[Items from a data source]
*** Begin section ***
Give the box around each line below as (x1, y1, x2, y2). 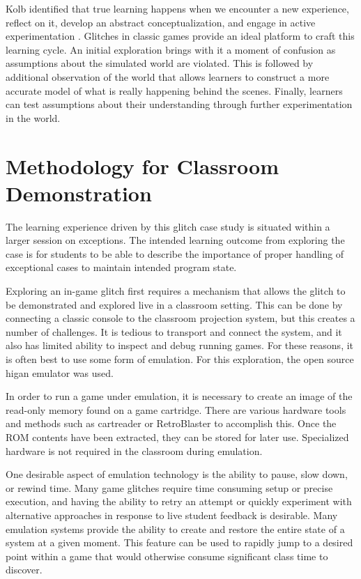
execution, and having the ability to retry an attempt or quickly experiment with (6, 494, 352, 509)
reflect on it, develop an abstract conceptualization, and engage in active (6, 15, 316, 29)
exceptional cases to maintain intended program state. (6, 260, 237, 275)
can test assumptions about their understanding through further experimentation (6, 97, 353, 111)
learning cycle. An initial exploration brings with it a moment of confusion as (6, 42, 336, 56)
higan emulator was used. (6, 365, 114, 380)
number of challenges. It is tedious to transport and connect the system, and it (6, 324, 342, 339)
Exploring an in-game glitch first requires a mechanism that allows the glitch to (6, 284, 346, 298)
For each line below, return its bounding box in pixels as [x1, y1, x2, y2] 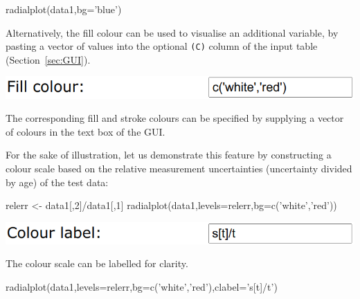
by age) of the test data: [6, 174, 109, 189]
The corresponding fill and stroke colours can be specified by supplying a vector [6, 111, 344, 125]
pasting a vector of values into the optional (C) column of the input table [6, 39, 318, 53]
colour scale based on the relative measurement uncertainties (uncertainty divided [6, 161, 352, 175]
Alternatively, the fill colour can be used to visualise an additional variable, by [6, 25, 339, 39]
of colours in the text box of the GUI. [6, 124, 165, 138]
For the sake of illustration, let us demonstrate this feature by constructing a [6, 147, 332, 162]
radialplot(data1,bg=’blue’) [6, 2, 122, 16]
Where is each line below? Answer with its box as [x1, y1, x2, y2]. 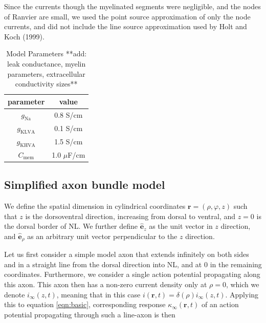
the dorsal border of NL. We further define [4, 221, 138, 231]
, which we [226, 279, 259, 290]
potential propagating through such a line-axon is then [4, 309, 175, 319]
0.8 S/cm [54, 110, 83, 120]
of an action [201, 299, 239, 310]
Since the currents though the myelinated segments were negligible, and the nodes [4, 1, 261, 11]
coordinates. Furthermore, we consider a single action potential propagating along [4, 269, 260, 279]
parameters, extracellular [7, 68, 85, 79]
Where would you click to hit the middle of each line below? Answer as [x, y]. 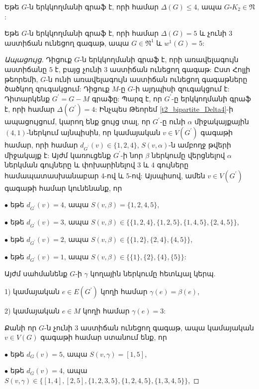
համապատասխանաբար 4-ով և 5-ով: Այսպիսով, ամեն [105, 175]
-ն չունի [58, 327]
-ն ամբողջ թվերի [200, 144]
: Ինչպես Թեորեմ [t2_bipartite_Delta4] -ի [164, 109]
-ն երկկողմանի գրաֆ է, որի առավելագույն [159, 59]
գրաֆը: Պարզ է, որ [127, 98]
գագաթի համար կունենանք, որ [63, 188]
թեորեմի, [21, 79]
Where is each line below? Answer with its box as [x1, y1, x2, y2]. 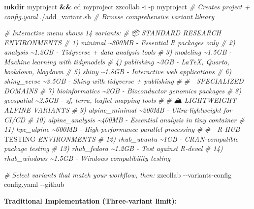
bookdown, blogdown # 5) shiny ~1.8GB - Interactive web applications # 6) [4, 66, 232, 76]
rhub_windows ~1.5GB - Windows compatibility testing [4, 152, 170, 163]
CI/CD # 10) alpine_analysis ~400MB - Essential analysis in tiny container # [4, 114, 245, 124]
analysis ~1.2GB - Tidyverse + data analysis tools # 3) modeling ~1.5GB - [4, 47, 232, 57]
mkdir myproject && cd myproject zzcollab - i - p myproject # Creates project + [4, 1, 250, 11]
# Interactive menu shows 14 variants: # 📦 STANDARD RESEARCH [4, 28, 221, 38]
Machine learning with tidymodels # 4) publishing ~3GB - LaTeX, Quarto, [4, 56, 229, 66]
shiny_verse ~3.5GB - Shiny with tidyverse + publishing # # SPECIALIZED [4, 76, 244, 86]
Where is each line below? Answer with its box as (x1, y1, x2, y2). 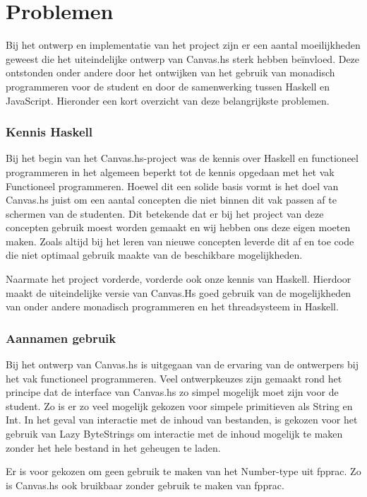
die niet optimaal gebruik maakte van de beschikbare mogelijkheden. (6, 247, 303, 262)
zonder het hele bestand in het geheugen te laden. (6, 440, 221, 455)
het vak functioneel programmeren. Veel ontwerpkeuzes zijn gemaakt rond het (6, 370, 342, 385)
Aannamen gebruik (6, 329, 116, 346)
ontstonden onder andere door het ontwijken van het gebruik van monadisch (6, 65, 335, 80)
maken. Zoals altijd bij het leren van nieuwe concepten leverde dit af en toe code (6, 233, 354, 248)
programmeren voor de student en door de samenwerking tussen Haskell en (6, 78, 330, 93)
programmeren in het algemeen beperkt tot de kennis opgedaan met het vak (6, 164, 335, 179)
*** End section ***
A single number is required: the count of lines in the data that include the string "vector".

2